If you are a property owner, you can be held liable if a person is injured on your property due to a hazardous or dangerous condition. When you have coverage, the insurance company will settle the matter and provide the injured party with some settlement amount. However, in many instances, slip and fall cases are frivolous and the insurance company will not pay anything, and the case will go to trial. Liability is difficult to prove, since there are many strong defenses in slip and fall cases, where it can be alleged that the victim was:
- Not exercising normal attention
- Walking very fast
- Did not read the warning sign
- Was wearing the wrong type of footwear
- Rushed into a sharp turn
- The slippery floor was obvious and the victim failed to notice it
- The accident occurred immediately after the hazardous situation came into being and the property owner did not have time to clear it up
- The victim was wearing sunglasses and hence his vision was impaired to notice things clearly
In most instances, the property owner can claim that the hazardous condition had been there for a short time, and the victim had the accident before it could be rectified. For instance, if the victim slipped on a water spill, the property owner can claim there was no way of avoiding the spill and the victim slipped before the water could be cleared.

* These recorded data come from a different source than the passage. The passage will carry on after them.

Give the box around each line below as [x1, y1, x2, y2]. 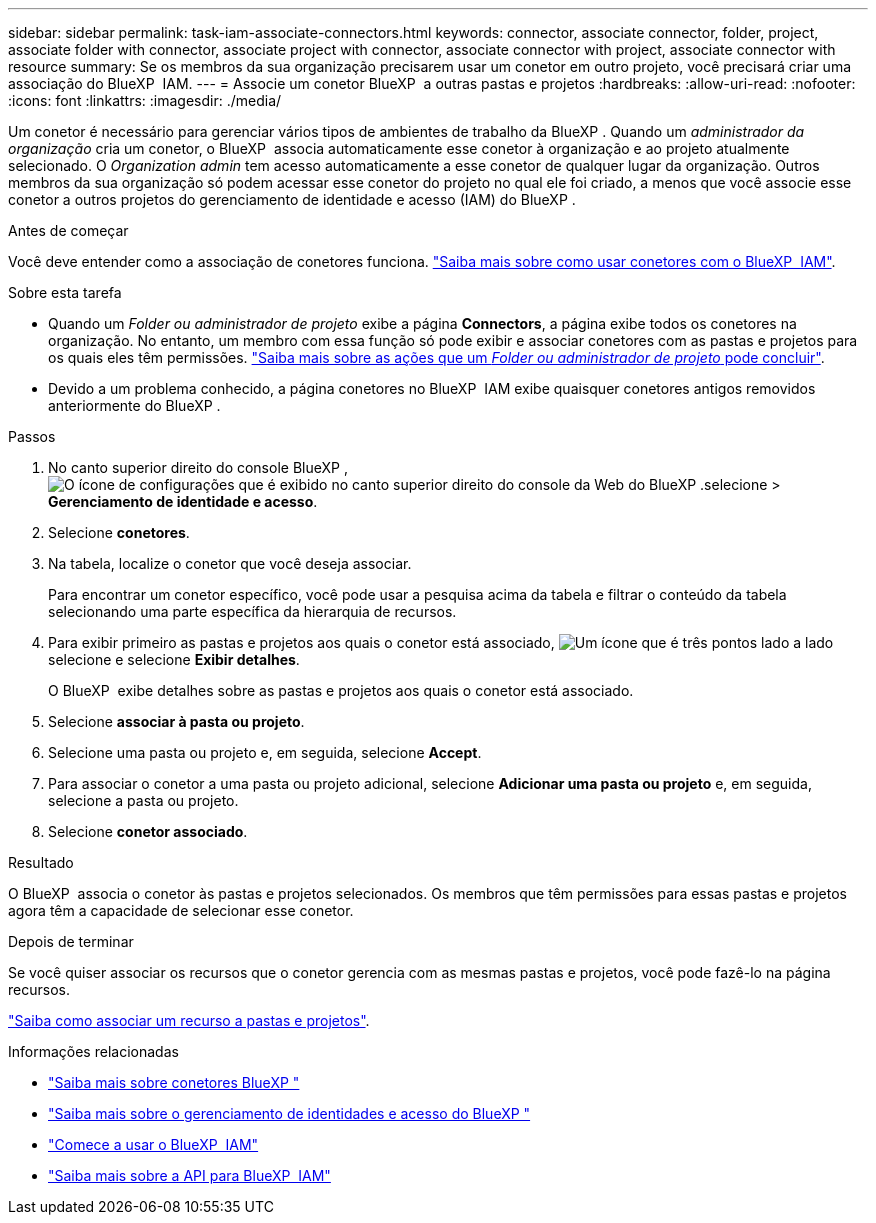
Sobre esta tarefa [8, 284, 122, 301]
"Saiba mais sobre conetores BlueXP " [48, 1074, 300, 1091]
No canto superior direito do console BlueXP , [48, 459, 348, 476]
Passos [8, 428, 56, 445]
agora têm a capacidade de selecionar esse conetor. [8, 902, 354, 919]
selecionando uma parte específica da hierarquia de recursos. [48, 603, 457, 620]
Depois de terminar [8, 933, 134, 950]
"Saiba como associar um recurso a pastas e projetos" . [8, 1012, 370, 1029]
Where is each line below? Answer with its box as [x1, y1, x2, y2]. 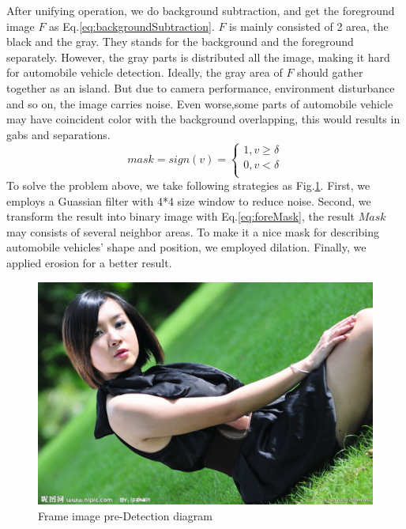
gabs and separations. [6, 126, 111, 142]
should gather [297, 64, 363, 81]
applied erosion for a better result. [6, 254, 172, 270]
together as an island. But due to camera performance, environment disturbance [6, 79, 395, 96]
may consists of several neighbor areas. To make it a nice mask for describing [6, 223, 380, 240]
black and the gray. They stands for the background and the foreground [6, 33, 354, 50]
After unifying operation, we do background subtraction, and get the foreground [6, 2, 395, 18]
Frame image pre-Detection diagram [38, 507, 212, 523]
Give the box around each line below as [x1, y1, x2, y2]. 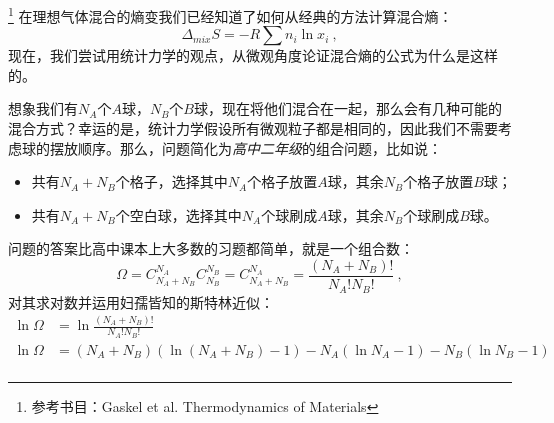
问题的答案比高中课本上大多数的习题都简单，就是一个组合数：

This is where the video tape of the store owner can exonerate them. This is also where witnesses may become of some help either for the property owner or the person that slipped and was injured as a result.
Another strong defense is the state of mind of the victim. A property owner can claim the dangerous situation was obvious, and it could have been avoided if the victim had been attentive or careful. Using such defenses, the property owner can have the case dismissed or will at least be able to prove that the victim was partially responsible for the fall and therefore the liability should be significantly reduced.